**TASK REQUIREMENTS:** All lines of the records below that contain the word "Understand" must be listed.

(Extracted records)
—————

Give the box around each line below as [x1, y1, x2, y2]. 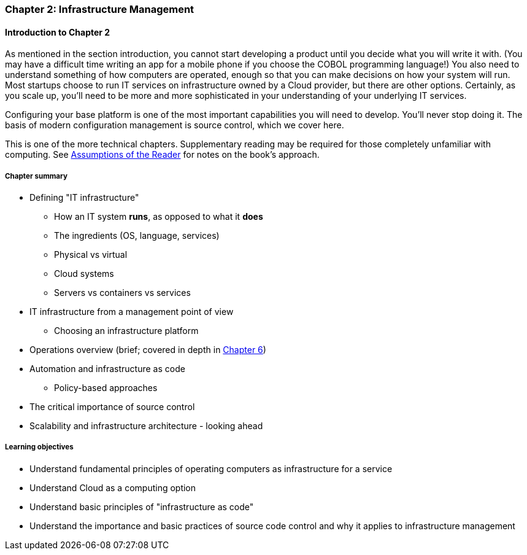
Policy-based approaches [54, 382, 158, 393]
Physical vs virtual [54, 249, 128, 260]
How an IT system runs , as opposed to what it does [54, 211, 263, 222]
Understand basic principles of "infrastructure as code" [29, 501, 254, 512]
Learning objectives [5, 443, 74, 452]
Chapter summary [5, 171, 67, 180]
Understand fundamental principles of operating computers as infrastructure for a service [29, 463, 393, 474]
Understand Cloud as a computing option [29, 482, 196, 493]
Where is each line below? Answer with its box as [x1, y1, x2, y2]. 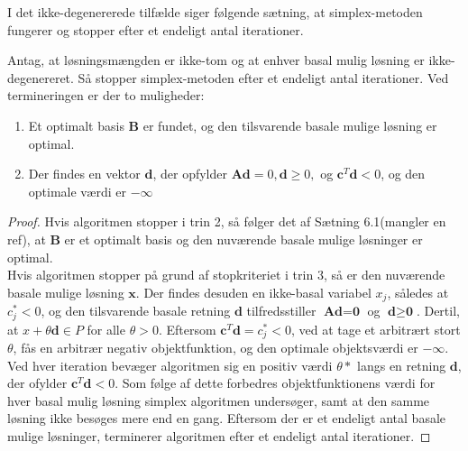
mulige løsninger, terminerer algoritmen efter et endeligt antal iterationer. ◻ [7, 427, 431, 446]
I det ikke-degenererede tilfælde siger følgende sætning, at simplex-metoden [7, 3, 423, 21]
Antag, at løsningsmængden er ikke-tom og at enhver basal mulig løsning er [7, 51, 425, 69]
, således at [387, 282, 449, 301]
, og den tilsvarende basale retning [41, 301, 231, 320]
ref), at [7, 229, 46, 248]
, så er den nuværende [323, 265, 445, 284]
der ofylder [7, 373, 68, 392]
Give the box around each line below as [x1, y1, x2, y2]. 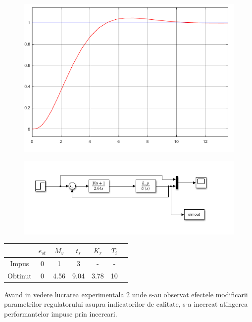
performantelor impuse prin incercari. [4, 308, 117, 319]
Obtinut [7, 270, 32, 280]
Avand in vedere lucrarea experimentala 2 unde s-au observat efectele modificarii [4, 289, 248, 299]
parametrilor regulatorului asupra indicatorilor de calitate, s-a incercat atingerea [4, 299, 248, 309]
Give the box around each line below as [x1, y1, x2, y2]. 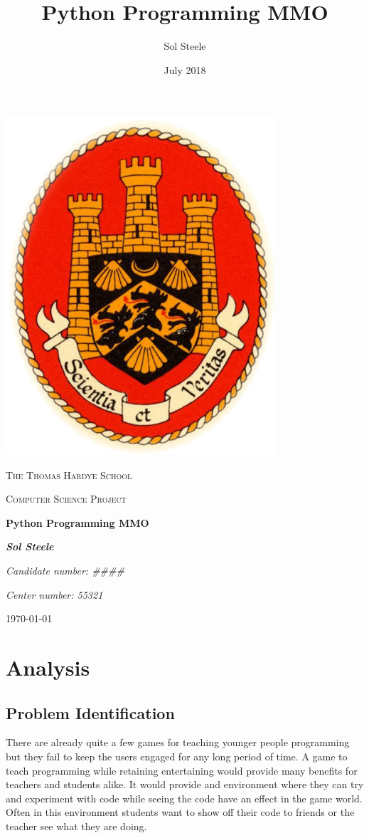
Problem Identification [6, 701, 175, 723]
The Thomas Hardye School [6, 467, 132, 482]
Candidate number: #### [6, 562, 124, 577]
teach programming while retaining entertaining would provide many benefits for [6, 763, 358, 777]
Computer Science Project [6, 491, 127, 506]
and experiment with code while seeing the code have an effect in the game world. [6, 790, 363, 805]
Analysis [6, 652, 90, 681]
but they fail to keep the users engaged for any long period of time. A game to [6, 748, 348, 763]
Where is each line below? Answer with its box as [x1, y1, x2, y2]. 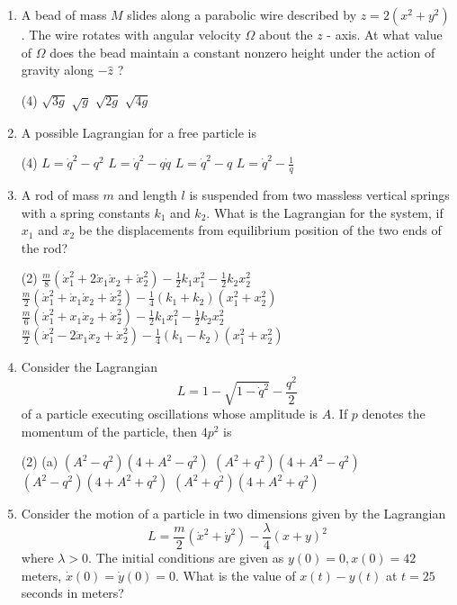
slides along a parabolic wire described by [127, 5, 357, 23]
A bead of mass [21, 5, 107, 23]
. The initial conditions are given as [88, 548, 284, 566]
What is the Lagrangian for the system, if [213, 203, 444, 221]
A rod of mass [21, 185, 99, 203]
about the [258, 25, 313, 43]
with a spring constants [21, 203, 150, 221]
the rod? [21, 238, 68, 257]
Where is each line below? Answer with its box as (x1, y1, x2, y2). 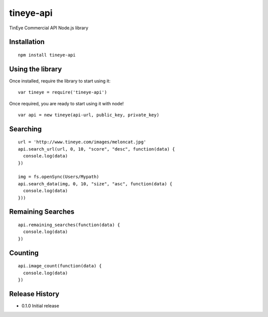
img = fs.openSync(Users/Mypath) (18, 174, 99, 180)
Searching (9, 125, 42, 133)
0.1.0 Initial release (21, 303, 60, 309)
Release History (9, 290, 60, 298)
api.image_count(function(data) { (18, 263, 102, 269)
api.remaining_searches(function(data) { (18, 222, 120, 228)
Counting (9, 248, 39, 257)
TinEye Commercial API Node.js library (9, 25, 89, 31)
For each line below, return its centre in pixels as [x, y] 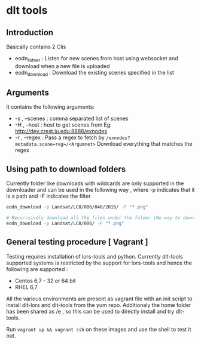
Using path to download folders [66, 169]
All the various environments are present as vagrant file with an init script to [99, 299]
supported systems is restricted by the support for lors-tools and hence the [99, 263]
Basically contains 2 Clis [36, 47]
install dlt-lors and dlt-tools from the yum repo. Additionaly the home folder [99, 305]
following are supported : [37, 269]
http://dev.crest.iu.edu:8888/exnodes [61, 131]
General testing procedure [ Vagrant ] [77, 242]
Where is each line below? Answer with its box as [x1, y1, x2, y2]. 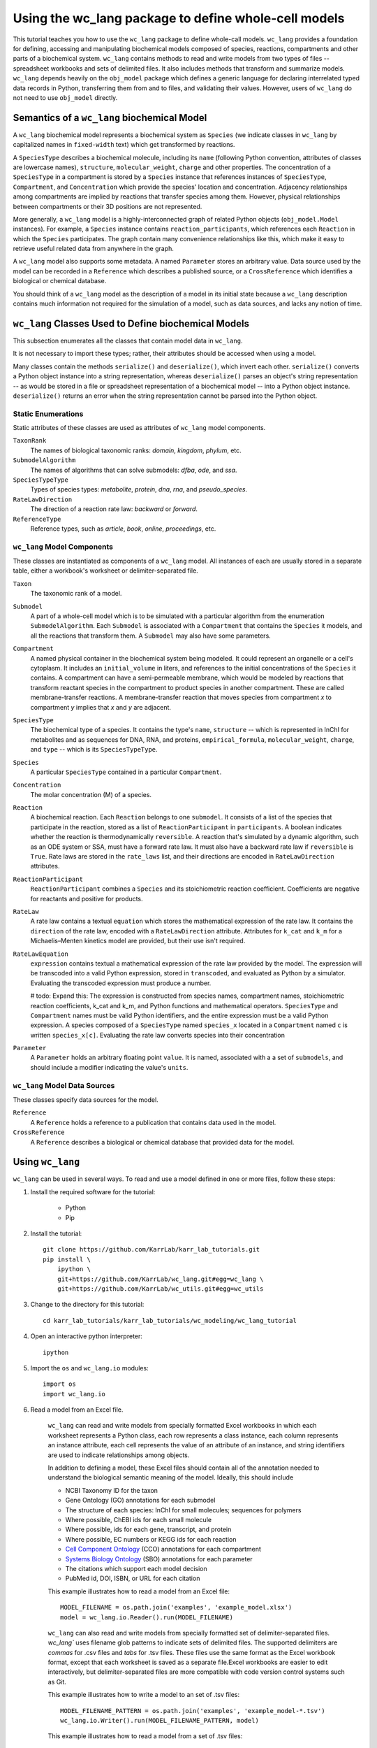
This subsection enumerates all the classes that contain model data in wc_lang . [13, 336, 243, 345]
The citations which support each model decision [65, 1564, 207, 1573]
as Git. [47, 1677, 66, 1686]
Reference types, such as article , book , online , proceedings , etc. [30, 524, 216, 533]
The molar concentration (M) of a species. [30, 790, 152, 798]
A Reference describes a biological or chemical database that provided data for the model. [30, 1138, 295, 1146]
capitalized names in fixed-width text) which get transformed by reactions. [13, 141, 235, 149]
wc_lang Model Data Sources [13, 1080, 115, 1090]
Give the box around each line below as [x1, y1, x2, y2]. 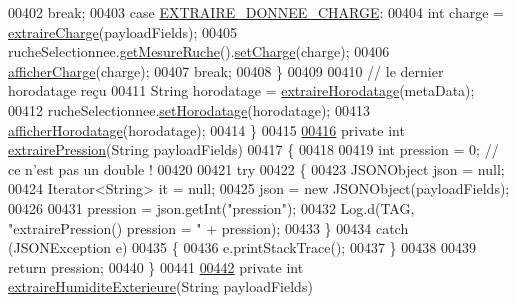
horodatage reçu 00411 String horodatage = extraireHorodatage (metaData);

—————

**ANSWER TO THE PROBLEM:**
Understand basic principles of "infrastructure as code" [29, 501, 254, 512]
Understand fundamental principles of operating computers as infrastructure for a service [29, 463, 393, 474]
Understand Cloud as a computing option [29, 482, 196, 493]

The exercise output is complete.